An exact copy of every entry below is needed.

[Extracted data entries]

⟨

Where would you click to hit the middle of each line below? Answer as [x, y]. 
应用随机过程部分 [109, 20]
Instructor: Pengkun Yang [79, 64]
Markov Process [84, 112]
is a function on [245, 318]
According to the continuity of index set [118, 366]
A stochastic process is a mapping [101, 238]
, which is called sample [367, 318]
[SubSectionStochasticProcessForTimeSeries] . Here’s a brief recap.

⟩

Answer for this exercise
Where would you click to hit the middle of each line below? Answer as [x, y]. 
应用随机过程部分 [109, 20]
Instructor: Pengkun Yang [79, 64]
Markov Process [84, 112]
is a function on [245, 318]
According to the continuity of index set [118, 366]
A stochastic process is a mapping [101, 238]
, which is called sample [367, 318]
[SubSectionStochasticProcessForTimeSeries] . Here’s a brief recap.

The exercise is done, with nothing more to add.